Narrativa – Premio Letterario Internazionale Merano-Europa – Quinta edizione – 2003
Francesco Tassinari
Barbara
In un tardo pomeriggio dell’estate 1935, Barbara Blasi di Chiosca, ventenne, bella e di nobile famiglia, s’allontanò dalla villa di San Varano di Forlì assieme ad un caro amico venticinquenne, Luca Biondi, per una passeggiata nei campi vicini. Il tempo era splendido, ma dopo alcune ore, mentre i due giovani stavano rientrando, si udirono dei brontoli di tuono, e in cielo apparve una nuvola minacciosa che si muoveva diritta verso di loro. Sullo sfondo, ormai non lontana, biancheggiava la villa e luccicavano, argentei, gli alti pioppi. C’era odore di pioggia e di fieno falciato.

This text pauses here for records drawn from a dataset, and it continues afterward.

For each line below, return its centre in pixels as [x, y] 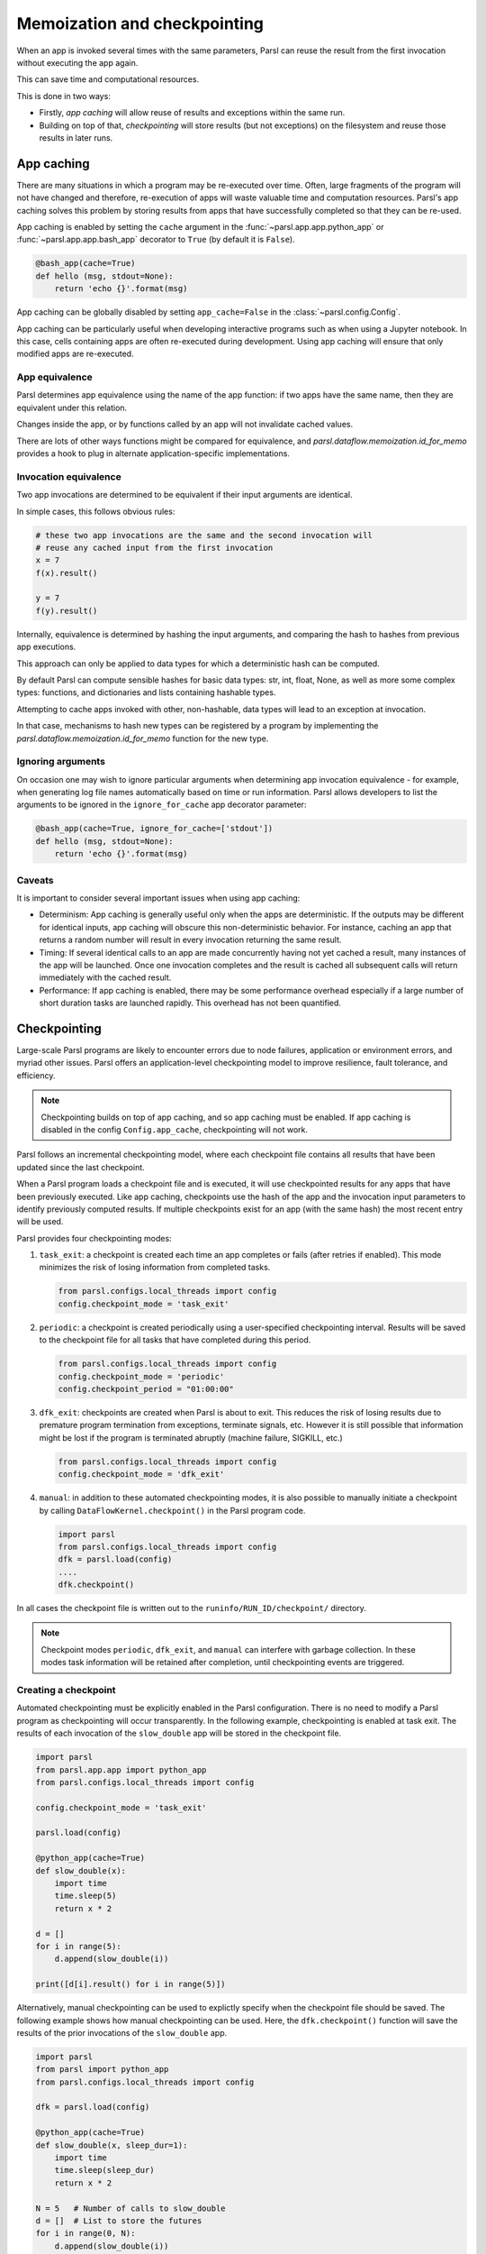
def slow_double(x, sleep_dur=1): [112, 2145]
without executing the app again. [77, 62]
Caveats [35, 880]
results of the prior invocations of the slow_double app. [122, 2032]
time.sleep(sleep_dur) [104, 2170]
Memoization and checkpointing [140, 23]
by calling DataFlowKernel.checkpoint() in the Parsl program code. [172, 1510]
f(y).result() [67, 610]
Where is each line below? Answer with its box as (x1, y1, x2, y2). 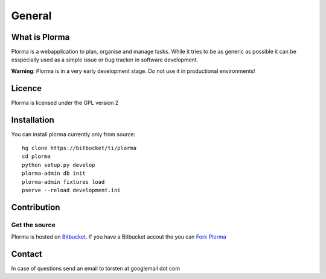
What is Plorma (11, 32, 70, 42)
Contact (11, 249, 42, 259)
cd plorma (22, 153, 51, 160)
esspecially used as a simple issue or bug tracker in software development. (11, 56, 199, 63)
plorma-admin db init (22, 170, 86, 177)
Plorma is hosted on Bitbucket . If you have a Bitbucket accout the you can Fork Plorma (11, 233, 226, 240)
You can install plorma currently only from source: (11, 130, 136, 138)
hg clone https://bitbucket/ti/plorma (22, 145, 137, 152)
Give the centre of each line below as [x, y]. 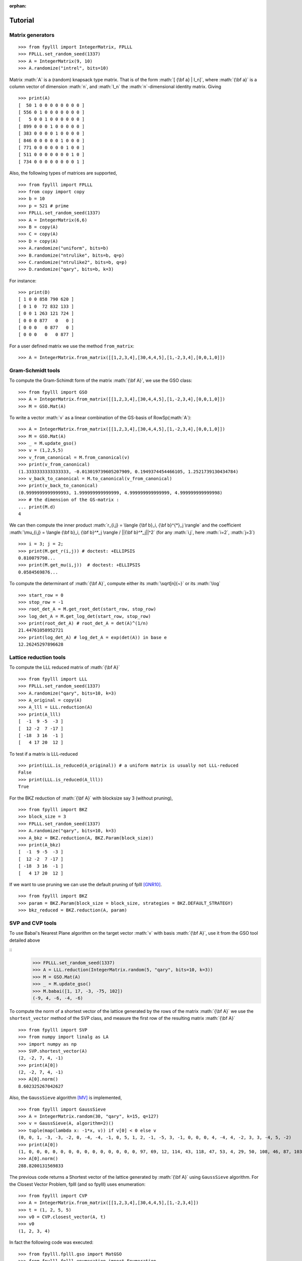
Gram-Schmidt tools [35, 370]
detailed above [25, 940]
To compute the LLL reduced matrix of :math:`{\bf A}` [65, 667]
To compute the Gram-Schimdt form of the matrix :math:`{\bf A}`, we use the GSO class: [101, 380]
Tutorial [22, 20]
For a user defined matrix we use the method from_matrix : [72, 346]
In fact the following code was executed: [51, 1242]
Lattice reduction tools [37, 657]
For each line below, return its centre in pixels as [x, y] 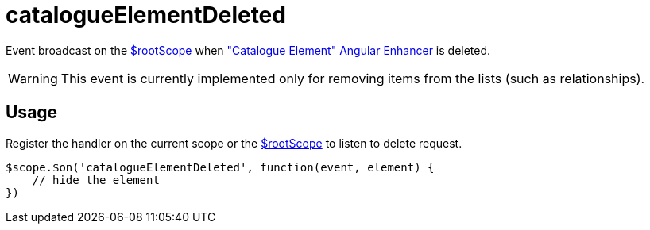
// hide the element [96, 180]
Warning [33, 78]
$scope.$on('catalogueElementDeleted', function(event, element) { [220, 167]
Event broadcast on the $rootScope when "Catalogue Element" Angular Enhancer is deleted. [248, 50]
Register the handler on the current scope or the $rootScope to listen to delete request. [234, 143]
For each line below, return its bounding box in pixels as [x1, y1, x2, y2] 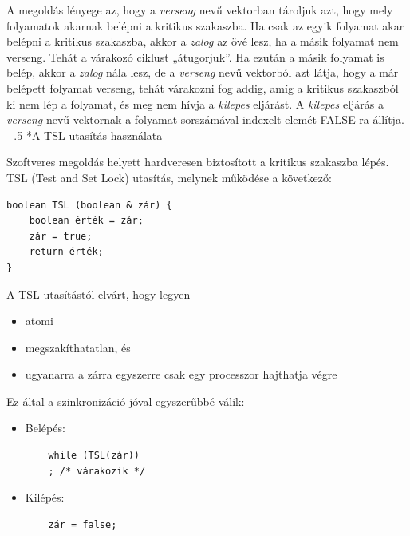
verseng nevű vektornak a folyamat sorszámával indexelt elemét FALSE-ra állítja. [6, 111, 404, 128]
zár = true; [29, 230, 93, 242]
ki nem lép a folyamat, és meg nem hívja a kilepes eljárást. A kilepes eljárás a [6, 95, 384, 112]
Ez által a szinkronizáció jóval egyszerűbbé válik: [6, 392, 245, 409]
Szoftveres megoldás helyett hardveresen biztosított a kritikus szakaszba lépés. [6, 153, 389, 170]
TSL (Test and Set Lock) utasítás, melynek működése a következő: [6, 169, 332, 185]
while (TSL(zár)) [48, 450, 140, 462]
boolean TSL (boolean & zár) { [6, 199, 172, 211]
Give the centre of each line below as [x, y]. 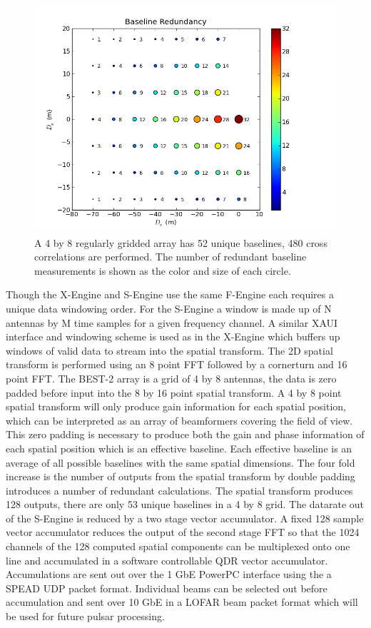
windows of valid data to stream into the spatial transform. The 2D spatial [169, 350]
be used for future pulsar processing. [85, 616]
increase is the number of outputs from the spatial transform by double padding [181, 476]
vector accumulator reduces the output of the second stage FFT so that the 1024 [183, 532]
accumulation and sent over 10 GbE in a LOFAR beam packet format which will [182, 602]
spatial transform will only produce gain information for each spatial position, [176, 406]
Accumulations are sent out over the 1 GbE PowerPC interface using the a [169, 574]
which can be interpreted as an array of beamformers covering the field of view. [179, 420]
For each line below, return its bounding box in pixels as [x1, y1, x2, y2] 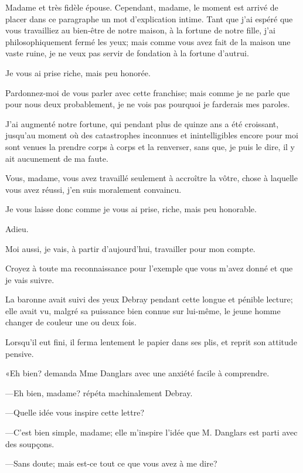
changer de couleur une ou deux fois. [5, 316, 137, 328]
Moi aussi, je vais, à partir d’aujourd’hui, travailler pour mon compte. [5, 242, 256, 254]
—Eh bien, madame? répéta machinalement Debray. [5, 386, 193, 399]
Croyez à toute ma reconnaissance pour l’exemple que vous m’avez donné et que [5, 262, 293, 274]
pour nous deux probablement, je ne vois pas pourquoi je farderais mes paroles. [5, 98, 290, 110]
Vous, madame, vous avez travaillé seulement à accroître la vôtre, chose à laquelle [5, 172, 298, 184]
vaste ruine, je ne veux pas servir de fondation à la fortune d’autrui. [5, 47, 249, 59]
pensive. [5, 347, 34, 359]
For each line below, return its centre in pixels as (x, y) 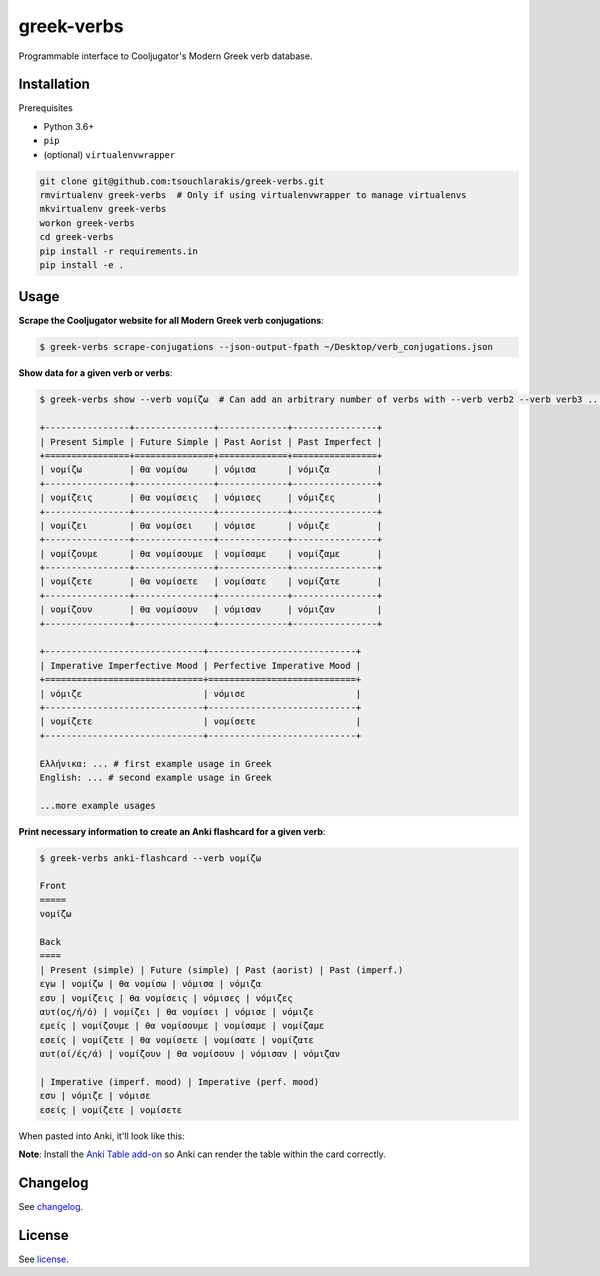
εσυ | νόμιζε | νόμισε (95, 1096)
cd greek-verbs (76, 237)
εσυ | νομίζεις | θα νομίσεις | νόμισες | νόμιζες (166, 998)
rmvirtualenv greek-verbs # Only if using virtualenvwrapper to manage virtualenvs (253, 195)
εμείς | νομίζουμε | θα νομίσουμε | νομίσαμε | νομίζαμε (182, 1026)
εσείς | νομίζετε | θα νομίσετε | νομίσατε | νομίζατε (176, 1039)
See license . (44, 1259)
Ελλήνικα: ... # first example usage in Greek (155, 763)
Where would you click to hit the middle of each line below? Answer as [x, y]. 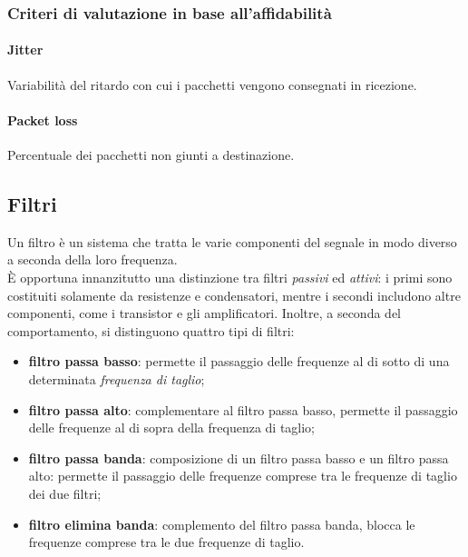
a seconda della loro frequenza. [93, 259]
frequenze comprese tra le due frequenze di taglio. [166, 542]
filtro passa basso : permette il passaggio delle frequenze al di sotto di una [239, 361]
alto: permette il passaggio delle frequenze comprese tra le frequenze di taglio [243, 476]
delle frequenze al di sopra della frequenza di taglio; [172, 428]
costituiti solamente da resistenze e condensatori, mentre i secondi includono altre [234, 295]
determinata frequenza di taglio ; [117, 378]
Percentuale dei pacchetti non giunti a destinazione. [151, 155]
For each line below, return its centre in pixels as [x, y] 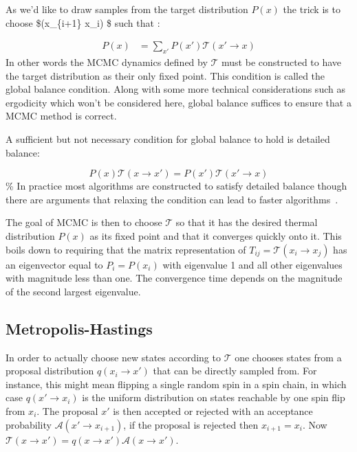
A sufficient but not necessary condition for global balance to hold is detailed [168, 138]
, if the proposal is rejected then [191, 424]
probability [29, 424]
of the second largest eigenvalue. [73, 291]
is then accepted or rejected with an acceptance [213, 410]
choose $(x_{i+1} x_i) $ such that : [83, 22]
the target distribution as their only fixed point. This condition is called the [165, 75]
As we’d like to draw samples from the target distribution [127, 9]
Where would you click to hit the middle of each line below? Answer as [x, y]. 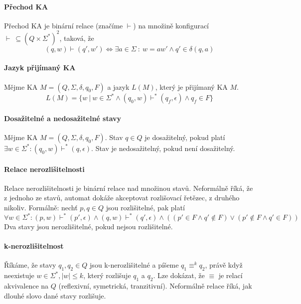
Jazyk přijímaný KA [40, 68]
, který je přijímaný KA [191, 86]
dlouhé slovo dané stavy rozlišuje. [55, 295]
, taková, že [77, 38]
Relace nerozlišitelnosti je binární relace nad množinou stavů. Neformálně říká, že [129, 188]
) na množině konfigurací [171, 25]
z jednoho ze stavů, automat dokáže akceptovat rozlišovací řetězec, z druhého [122, 198]
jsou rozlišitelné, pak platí [145, 207]
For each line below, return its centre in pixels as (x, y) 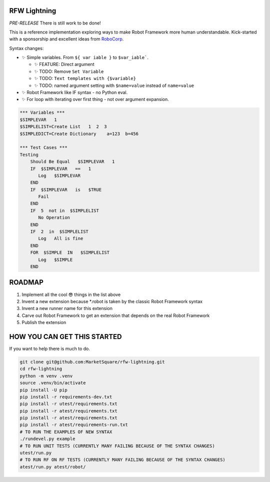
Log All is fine (61, 238)
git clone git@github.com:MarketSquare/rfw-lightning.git (92, 362)
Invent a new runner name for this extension (67, 308)
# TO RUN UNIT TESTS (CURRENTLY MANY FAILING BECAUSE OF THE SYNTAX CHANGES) (117, 446)
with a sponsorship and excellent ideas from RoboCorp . (66, 39)
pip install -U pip (43, 390)
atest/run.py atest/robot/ (53, 467)
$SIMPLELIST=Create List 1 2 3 (63, 127)
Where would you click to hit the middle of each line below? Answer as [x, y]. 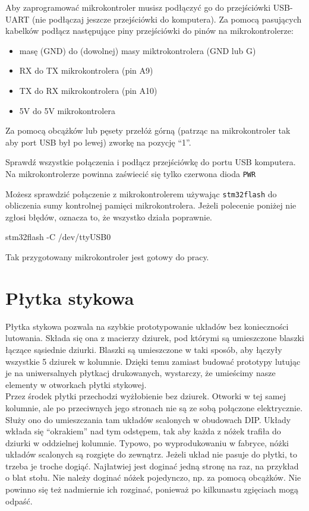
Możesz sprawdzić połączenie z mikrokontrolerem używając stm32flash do [141, 193]
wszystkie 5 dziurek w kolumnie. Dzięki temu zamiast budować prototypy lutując [153, 361]
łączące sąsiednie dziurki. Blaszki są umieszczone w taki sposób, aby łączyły [144, 349]
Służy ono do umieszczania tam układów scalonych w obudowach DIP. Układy [148, 419]
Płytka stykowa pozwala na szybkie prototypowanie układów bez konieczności [147, 326]
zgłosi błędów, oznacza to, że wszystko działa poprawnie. [109, 217]
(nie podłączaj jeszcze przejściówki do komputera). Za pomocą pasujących [167, 19]
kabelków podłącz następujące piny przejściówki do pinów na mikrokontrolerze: [149, 31]
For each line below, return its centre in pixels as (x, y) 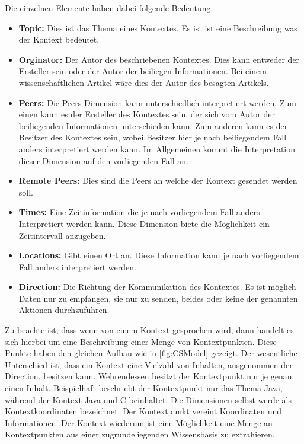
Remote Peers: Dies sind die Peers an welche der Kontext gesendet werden (158, 181)
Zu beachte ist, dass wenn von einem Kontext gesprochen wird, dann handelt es (149, 330)
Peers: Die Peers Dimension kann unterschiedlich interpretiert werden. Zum (157, 102)
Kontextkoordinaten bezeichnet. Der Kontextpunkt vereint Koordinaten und (143, 411)
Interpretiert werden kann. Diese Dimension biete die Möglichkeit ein (144, 223)
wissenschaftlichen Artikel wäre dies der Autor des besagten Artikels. (144, 82)
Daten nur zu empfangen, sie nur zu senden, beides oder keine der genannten (158, 298)
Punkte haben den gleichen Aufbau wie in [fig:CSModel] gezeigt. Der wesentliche (151, 353)
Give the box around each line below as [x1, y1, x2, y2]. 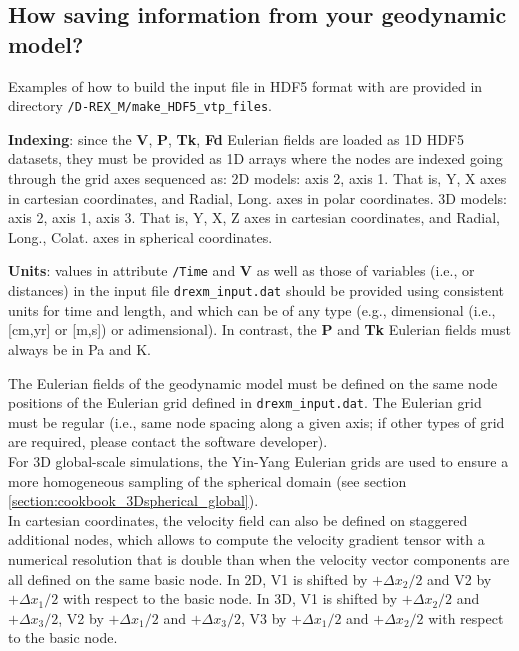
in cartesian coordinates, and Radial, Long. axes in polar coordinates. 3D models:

Ed ecco che sui campi si scatenò il vento e nell’aria cominciò a turbinare la polvere. Luca scoppiò in una risata esclamando: „Bene, chissà che bello spettacolo ne verrà fuori!“
Barbara, contagiata dall’allegria dell’amico, e al pensiero che in pochi istanti si sarebbe bagnata fino alle ossa, si mise a ridere anche lei.
Quando i due giovani entrarono nel giardino della villa il vento non c’era più, ma grossi spruzzi di pioggia battevano sull’erba e sui tetti. Presso la scuderia non c’era anima viva. Qui si fermarono Luca e Barbara, protetti da una tettoia. Guardavano le strisce oblique della pioggia violenta; l’odore greve, eccitante del fieno si sentiva qui più forte che nel campo; per le nuvole e la pioggia si era fatto quasi buio.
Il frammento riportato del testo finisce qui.